As of December 31, 2024, based on the aforementioned evaluation of the changes in the fair value, the Company recognized a loss due to changes in the fair value of assets held for sale by 260 in the “Other net operating results” line item in the statement of comprehensive income, mainly generated by the more pronounced decline of the fields and the lower production than expected due to its performance. The carrying amount of the assets held for sale may be adjusted in future periods depending on the results of the disposal process carry out by YPF and the economic consideration to be agreed with third parties for such assets.
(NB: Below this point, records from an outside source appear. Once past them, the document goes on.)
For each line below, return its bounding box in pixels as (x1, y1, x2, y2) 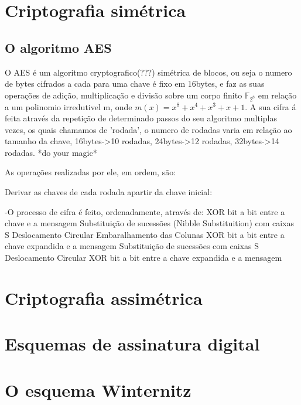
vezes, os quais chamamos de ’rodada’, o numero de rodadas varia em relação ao (5, 123, 292, 135)
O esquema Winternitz (5, 377, 191, 401)
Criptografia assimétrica (5, 285, 203, 309)
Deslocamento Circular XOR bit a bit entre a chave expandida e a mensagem (5, 251, 282, 264)
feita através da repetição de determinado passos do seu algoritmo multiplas (5, 112, 277, 124)
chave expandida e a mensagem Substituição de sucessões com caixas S (5, 240, 259, 252)
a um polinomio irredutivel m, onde (5, 100, 132, 113)
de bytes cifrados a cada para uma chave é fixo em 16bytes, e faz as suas (5, 77, 265, 90)
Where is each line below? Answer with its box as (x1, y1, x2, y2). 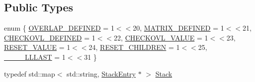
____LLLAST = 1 (4, 51, 66, 62)
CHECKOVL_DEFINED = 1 (4, 32, 95, 42)
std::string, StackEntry (67, 68, 136, 79)
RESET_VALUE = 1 (4, 42, 71, 52)
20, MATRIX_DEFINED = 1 (133, 23, 224, 33)
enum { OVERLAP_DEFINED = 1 (4, 23, 114, 33)
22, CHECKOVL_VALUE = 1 (114, 32, 208, 42)
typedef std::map (4, 68, 55, 79)
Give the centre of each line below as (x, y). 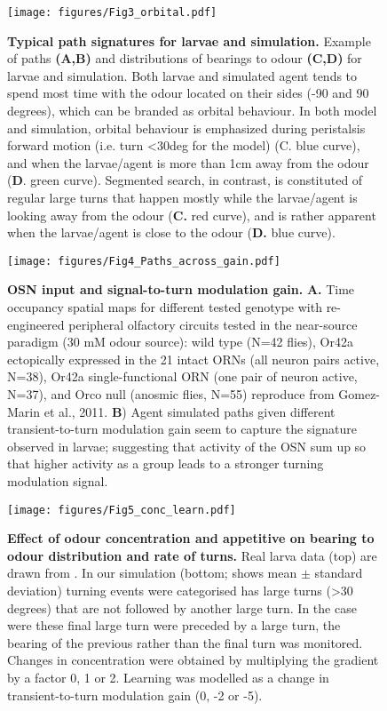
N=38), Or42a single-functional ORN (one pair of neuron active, (182, 376)
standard (339, 573)
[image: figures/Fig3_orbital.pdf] (112, 12)
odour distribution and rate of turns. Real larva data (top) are (192, 555)
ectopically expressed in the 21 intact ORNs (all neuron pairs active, (193, 359)
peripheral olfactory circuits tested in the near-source (213, 324)
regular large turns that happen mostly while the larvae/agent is (182, 197)
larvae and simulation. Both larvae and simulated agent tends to (182, 75)
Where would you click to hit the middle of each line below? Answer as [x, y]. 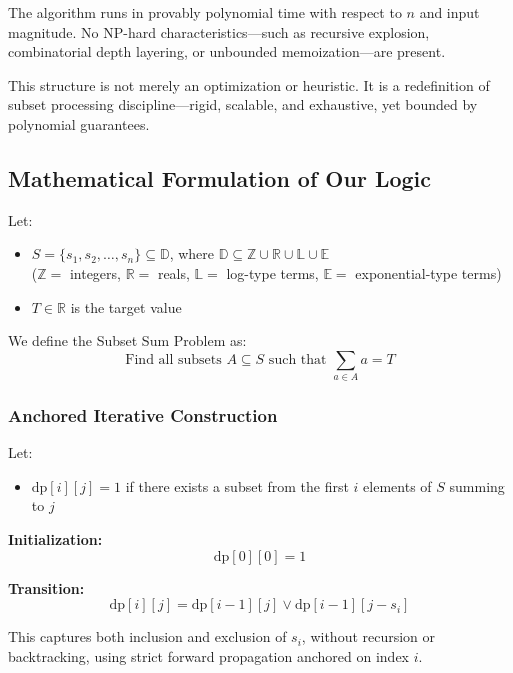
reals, [173, 272]
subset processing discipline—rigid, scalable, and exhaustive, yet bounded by [243, 104]
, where [191, 253]
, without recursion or [368, 636]
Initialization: [55, 539]
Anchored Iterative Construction [143, 414]
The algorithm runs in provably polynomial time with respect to [205, 12]
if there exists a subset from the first [237, 485]
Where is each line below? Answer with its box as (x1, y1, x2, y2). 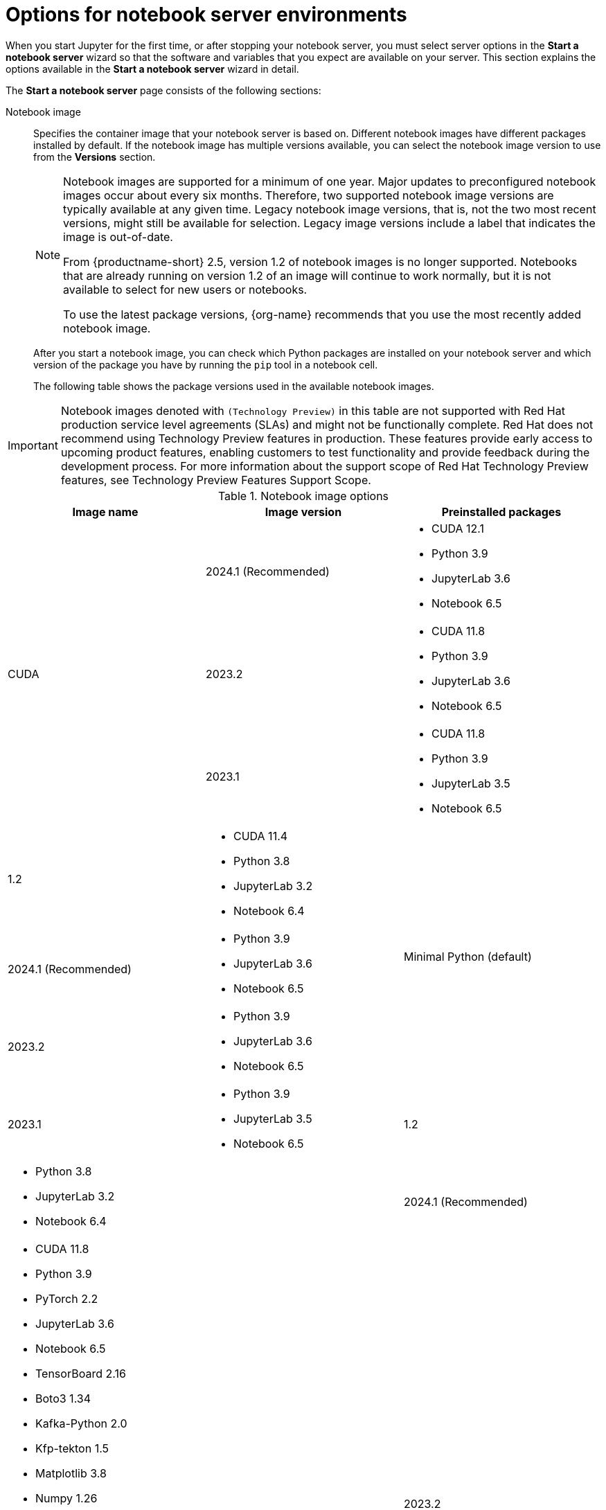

Additionally, and in relation to the Mature Fields Project, in December 2024, the Company has committed to an optimization plan that involves operating efficiency measures related to the reduction of third party employees directly or indirectly affected to the operation of areas in the Province of Santa Cruz related to certain groups of assets held for disposal. For such concept, for the year ended December 31, 2024, the Company recognized a charge for 266 in the “Provision for operating optimizations” line under “Other operating results, net” line item in the statement of comprehensive income.
In relation to the Company’s own personnel and for the assignment agreements signed for 8 groups of assets (24 areas) mentioned above, the Company, for the year ended December 31, 2024, recognized a charge for severance indemnities of 63 in the “Provision for severance indemnities” line under “Other operating results, net” line item in the statement of comprehensive income.